Curve Balls and Calm Voices: Progress Charts a New Path for Complex Placements
On a recent weekday morning, Carla, the therapeutic development officer at the Oftsed-outstanding Progress Fostering Service, posed the question that frames every support session she runs: Who is this child beyond the label?
“Every child is completely individual, regardless of their background and needs,” she regularly tells foster carers when they gather during one of her several sessions with them, at Progress House, elsewhere or online.
That premise, that diagnoses illuminate but do not define, has guided Progress as it navigates a surge of children with special educational needs and disabilities (SEND). The number of such referrals has doubled since the pandemic, stretching Britain’s 56,000‑strong fostering network.
To meet the demand, Progress leverages the Solihull Approach, a 12‑week programme that Carla leads several times a year. When carers first hear the length, she said, “they usually think, Twelve weeks? That’s a long time.” But by the final session, the mood shifts. “It’s a celebration of how far they’ve come,” she added, noting the friendships that form around the homework tasks of quiet observation and written reflection.
The core lesson is disarmingly simple: notice your own state before responding to a child. “Breathe, just take a moment first,” Carla tells carers confronting meltdowns in soft‑play centres or frantic school‑run departures. “If you’re hyped up, the child is going to mirror that.”
Foster carers say the advice helps. “It’s like first aid for the brain,” one participant volunteered after the session, comparing the pause to the stop‑and‑assess mantra taught on emergency‑response courses.
Progress is also piloting the Berry assessment, a structured questionnaire that tracks how a child behaves at school versus at home. “It really breaks down and looks at the areas of need,” Carla said. When the answers diverge sharply, she convenes a team‑around‑the‑child meeting to recalibrate support plans.
The method has already revealed masked anxiety in two children and led to tweaks in classroom seating and playground routines. “You can’t fix everything,” Carla cautioned, “but you can reduce the curve balls.”

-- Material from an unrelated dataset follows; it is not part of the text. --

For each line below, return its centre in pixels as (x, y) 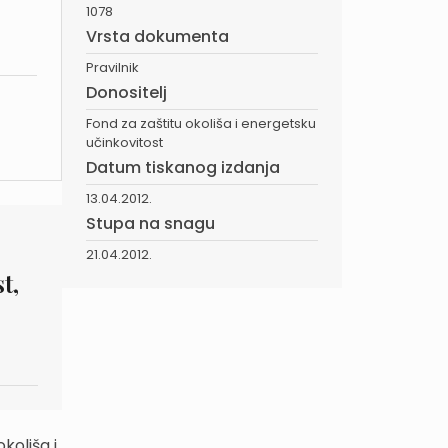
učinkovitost (124, 142)
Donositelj (126, 92)
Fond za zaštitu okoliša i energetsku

Teaching the art of rupture and repair
The course spends a full session on what clinicians call rupture and repair—the cycle of conflict and reconciliation common in any family, but especially acute when past trauma shadows the dinner table. Foster carers, Carla said, possess something professional training cannot supply. “They’ve got the biggest hearts, and that’s something you can’t teach.”
She tries, instead, to give them language. One exercise asks carers to juggle an unexpected demand, mimicking the sensory overload a child might feel. “That’s how your child feels,” she tells them afterward.
Progress, which marks its 25th anniversary next month, now supports numerous fostering households. It hosts children’s clubs, support groups and impromptu phone triage, “Can I just have two minutes?” is a common request, to keep placements afloat between formal appointments.
The agency’s culture, Carla said, is summed up in the phrase she repeats to nervous newcomers: “We’re a family, and you’re part of it now.” Her message for the anniversary echoes that refrain. “Keep doing what you’re doing. Everyone is amazing, especially the children,” she said.
Britain must recruit an estimated 8,000 additional foster carers to meet current demand, the Fostering Network says. Many of the hardest‑to‑place children carry complex diagnoses. Progress’ blend of clinical insight and kitchen‑table pragmatism offers one model for how agencies can prepare carers for that reality — and, in the process, remind them to breathe.